More and more I think the critical fact is that “Too many people from STEM disciplines who attack the “sage on the stage” have no idea what professors in the Humanities actually do all day.

That is, I suspect MOOCs are earnestly reforming the whole of university practice in the interests of fixing some problems in some areas.

This is very much in the tradition of installing a new bathroom to fix a leaking tap.

I would truly like to see more nuanced thinking (to use my new favourite Coursera headline word) in this whole debate about how diverse higher education is in its approaches to, oh, everything.

12 04 2013
Parker

I would extend that and say a lot of these people attacking the sage on the stage don’t know how to teach in the first place. Even in STEM disciplines good teaching has gone beyond lectures (and in ways that can’t be replicated online x1000). The people promoting MOOCs seem to have let this pass them by.

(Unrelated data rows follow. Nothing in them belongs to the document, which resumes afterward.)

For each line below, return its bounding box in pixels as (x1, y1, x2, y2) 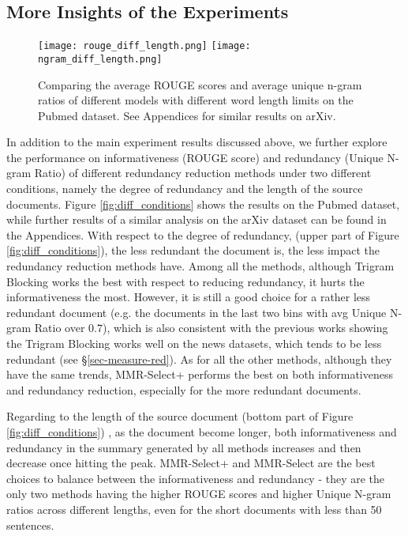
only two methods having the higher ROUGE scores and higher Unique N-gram (6, 485, 391, 502)
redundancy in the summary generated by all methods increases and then (6, 439, 361, 455)
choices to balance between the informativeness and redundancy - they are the (6, 470, 385, 486)
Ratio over (34, 319, 85, 336)
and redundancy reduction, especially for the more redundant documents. (6, 381, 361, 398)
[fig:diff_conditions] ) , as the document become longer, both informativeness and (6, 423, 397, 440)
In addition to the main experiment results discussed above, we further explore (6, 134, 387, 150)
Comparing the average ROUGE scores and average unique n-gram (38, 76, 362, 92)
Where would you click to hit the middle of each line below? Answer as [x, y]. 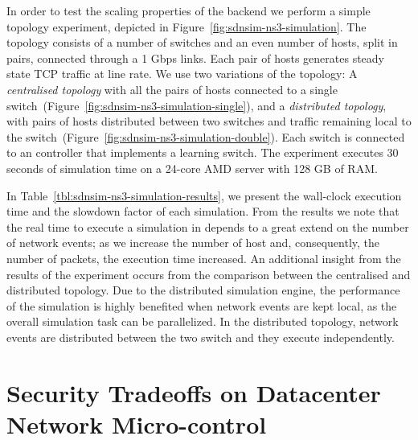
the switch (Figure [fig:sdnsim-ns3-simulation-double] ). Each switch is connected [206, 136]
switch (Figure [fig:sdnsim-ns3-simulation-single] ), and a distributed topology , [197, 105]
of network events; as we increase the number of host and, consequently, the [193, 243]
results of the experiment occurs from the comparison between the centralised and [209, 274]
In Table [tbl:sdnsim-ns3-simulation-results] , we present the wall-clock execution [204, 195]
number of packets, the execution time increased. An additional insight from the [204, 258]
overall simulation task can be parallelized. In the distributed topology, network [203, 321]
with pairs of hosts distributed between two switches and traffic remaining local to [209, 121]
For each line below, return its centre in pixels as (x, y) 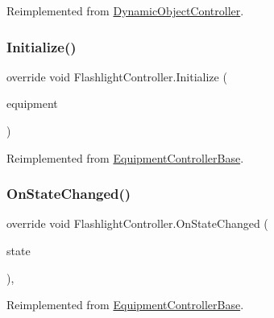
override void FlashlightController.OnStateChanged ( (137, 223)
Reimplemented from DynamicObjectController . (125, 10)
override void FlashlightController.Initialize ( (117, 76)
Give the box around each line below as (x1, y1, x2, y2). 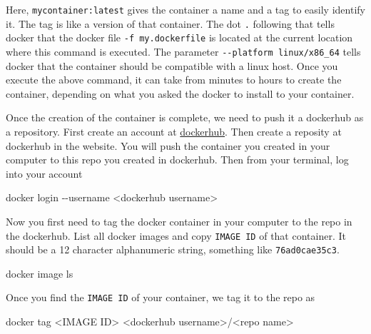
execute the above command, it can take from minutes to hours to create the (6, 72, 342, 87)
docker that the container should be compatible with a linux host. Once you (6, 58, 338, 73)
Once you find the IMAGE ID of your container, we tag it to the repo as (6, 290, 315, 305)
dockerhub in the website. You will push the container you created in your (6, 138, 330, 153)
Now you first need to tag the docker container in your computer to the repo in (6, 213, 352, 228)
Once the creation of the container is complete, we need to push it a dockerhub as (6, 110, 364, 125)
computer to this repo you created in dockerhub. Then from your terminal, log (6, 152, 349, 167)
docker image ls (6, 265, 73, 280)
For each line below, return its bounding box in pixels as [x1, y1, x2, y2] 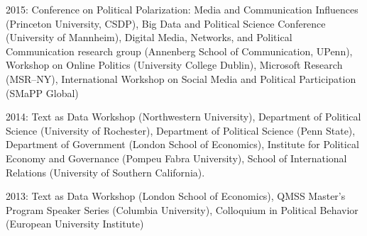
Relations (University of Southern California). [6, 164, 205, 179]
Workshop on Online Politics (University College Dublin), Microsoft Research [6, 57, 343, 72]
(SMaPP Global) [6, 85, 79, 100]
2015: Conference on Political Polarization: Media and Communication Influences [6, 2, 358, 16]
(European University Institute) [6, 216, 144, 231]
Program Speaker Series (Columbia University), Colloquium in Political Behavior [6, 202, 358, 217]
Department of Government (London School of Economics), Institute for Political [6, 137, 359, 152]
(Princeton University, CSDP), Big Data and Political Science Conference [6, 16, 326, 30]
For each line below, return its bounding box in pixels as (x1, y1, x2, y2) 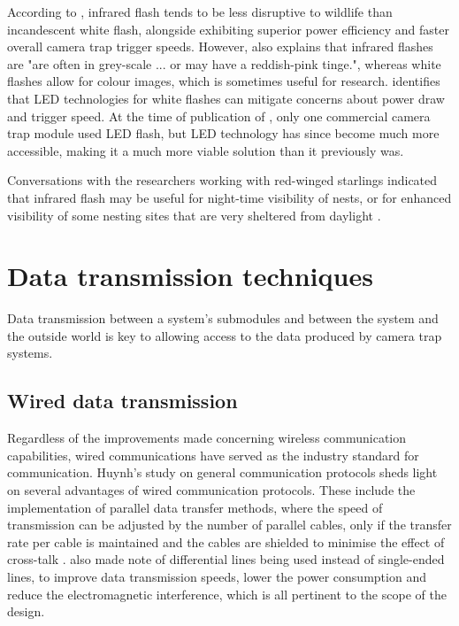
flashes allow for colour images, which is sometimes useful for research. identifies (7, 72, 440, 90)
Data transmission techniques (7, 258, 373, 294)
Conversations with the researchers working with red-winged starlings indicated (7, 171, 438, 189)
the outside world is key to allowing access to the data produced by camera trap (7, 326, 442, 344)
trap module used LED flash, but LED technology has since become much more (7, 124, 440, 143)
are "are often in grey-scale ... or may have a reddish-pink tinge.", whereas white (7, 54, 441, 73)
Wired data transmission (7, 387, 238, 414)
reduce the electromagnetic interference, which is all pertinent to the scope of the (7, 584, 447, 603)

I propose a new definition of “super-professor”: a top person in their field who hasn’t kept up with teaching practice and is still teaching like it’s 1972 (or something).

17 04 2013
EricaK

If the whole discussion/debate about brick-n-mortar vs. virtual engagement shifted to a more nuanced consideration of the process of learning, we’d find ourselves in a completely different discussion. That is, discussing the method of delivery/engagement in isolation from the course material and aims is pointless, because effectiveness depends on more than delivery alone. In some cases, lecturing may be an effective means of promoting learning if your aims are for students to acquire a set of facts. If your aims are different, for example, for students to accurately use a set of facts to solve a novel problem, or to make an informed decision about a situation, then lecture won’t meet those aims nearly as well as will a workshop or inquiry-based course. Even then though, research shows that workshop/inquiry classes still require periodic lecture or structured discussion to make sure students are pointed in the right direction (i.e., discovery learning goes awry when students “discover” misinformation, and that’s surely something to avoid because lessons learned via discovery are more deeply embedded than are lessons learned in more passive ways). And workshop/inquiry based courses work great face-to-face. They might work in a virtual arrangement too, but that depends on the quality of the program design and the motivation of the learner more than it depends on the more coarse contrast of face-to-face vs. virtual. Indeed, the reverse is true too, which again, is why these conversations need to move beyond a “single factor” comparison. I’ve been discussing this on my blog too (e.g., http://cognitioneducation.wordpress.com/2013/01/22/a-little-story-about-learning-about-learning-while-learning/) as well as in face-to-face discussions with colleagues on campus. If we want to make headway in terms of charting a course for the future of higher ed, the conversation needs to get more complicated and we need to use our heads (and our disciplinary knowledge, as relevant – Psych has a lot to add to these conversations) to effect positive change.